可這是他自己是私事,自然不是重點,因為心中已經猜測是有人希望觀星城城主放個勾結之人進來,他很懷疑這人就是樊卿卿。
心底雖然傷感,傷感於自己的師妹竟然會變成這樣,可他還是親自看守她,與眾人一同出了殿宇。
剛剛從殿宇之中飛射而出,長澤仙君走在最後,一隻手抱著沉甸甸很結實的胖狸貓,他突然回頭,看著那殿宇上方的閣樓。
那閣樓簡單得不得了,讓人看了很是不愉快,他冷哼一聲,抬手,一道劍光淩厲,斬向那閣樓的方向。
劍光融入閣樓。
幾乎是瞬間,閣樓之中傳出一聲聲的巨大的響聲。
就像是有什麼在一寸寸龜裂,閣樓於空中四分五裂,一道道衰敗的光散去,轟然落在大殿前的石階上。

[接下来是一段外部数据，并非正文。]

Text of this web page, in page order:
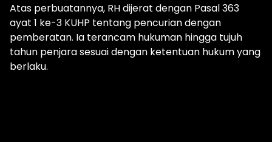
Atas perbuatannya, RH dijerat dengan Pasal 363
ayat 1 ke-3 KUHP tentang pencurian dengan
pemberatan. Ia terancam hukuman hingga tujuh
tahun penjara sesuai dengan ketentuan hukum yang
berlaku.

或許是在風裡,也或許是從閣樓之中,隱隱約約,像是有輕聲的歎息。
閣樓碎裂的瞬間,狸貓覺得壓迫在身上的束縛頓時散去。它躲在長澤仙君的手臂之間探頭探腦,對那閣樓露出幾分警惕。
原來一直讓它不舒服的,竟然是殿宇之上的閣樓。
不知這閣樓裡究竟藏著什麼。
如今全都被長澤仙君劈碎,渣都不剩了。
“禁錮之陣。”長澤仙君雙目之中神光一閃,喃喃自語輕聲說道。
他從未見過一個小小的方寸之地,竟然會有這麼多的禁錮陣法,幾乎是一層一層,將那閣樓全都禁製起來,哪怕是仙階強者,若是落進這禁製之中恐怕也很難掙脫。
這種讓人喘不過氣的禁製實在令人厭惡,他一雙眼若有所思。
都說星羅宗千年之前遺落了一件看守的天命至寶。
用了“看守”二字,難道這閣樓就是當初禁製那至寶的地方?
可閣樓之中卻不見那至寶的蹤影,而這又靠近他們離開的節點,難道當年星羅宗將那至寶帶走,諸宗這麼多年都隻做了白工?
可這也不算壞事。
長澤仙君本就對天命至寶不感興趣。
他隻用修長有力的手臂緊了緊懷裡毛茸茸的小家夥兒,頭也不回衝出了殿宇。
當他落地,天鶴仙子詢問地看向他,見他微微搖頭,雖然美眸中露出幾分失望,卻還是鬆了一口氣。
這殿宇真是難搞。
觀星城不久前折損了一位擅長禁錮陣法的修士,因此倉促之間無法布置出約束這殿宇的陣法,隻靠著幾個仙階玩命拉扯,鐵打的仙階也受不了啊!
她已經力竭,遲疑著要不要放開束縛的時候,卻見那對麵麵容沉靜的觀星城主夫人,突然鬆開了手,撤去了手中的靈光。
她驟然收手,眾人都猝不及防,那靈氣失衡瞬間,殿宇頓時轟鳴一聲,掙脫了出去,往天外飛去。
“你做什麼!”觀星城主沒想到這麼重要的遺跡竟然會讓妻子放走,不由震怒。
他幾乎是急切地想要加大靈氣重新鎖住那遺跡,可那遺跡轉眼就迅速消失在天外。
一時他英俊的麵容微微扭曲,不由看向眾人的方向懇切說道,“諸位道友,還請助我……”
他還是希望能去將那殿宇重新壓製,觀星城主夫人卻輕輕地說道,“這麼多年,夫君,讓它走吧。”
“你胡說什麼!”
“這數百年,我們已經得到許多,放它走。”城主夫人美麗的臉露出幾分憂傷,看著氣急敗壞的道侶,說道,“且它還留在這裡,對我們本不是好事。”
這星羅宗的遺跡暴露,無論正邪都會覬覦,觀星城手握這樣的至寶,是禍非福,不如讓它脫困,眾目睽睽之下它已經離開觀星城,日後觀星城也少幾分被人覬覦的危險。
何必強留。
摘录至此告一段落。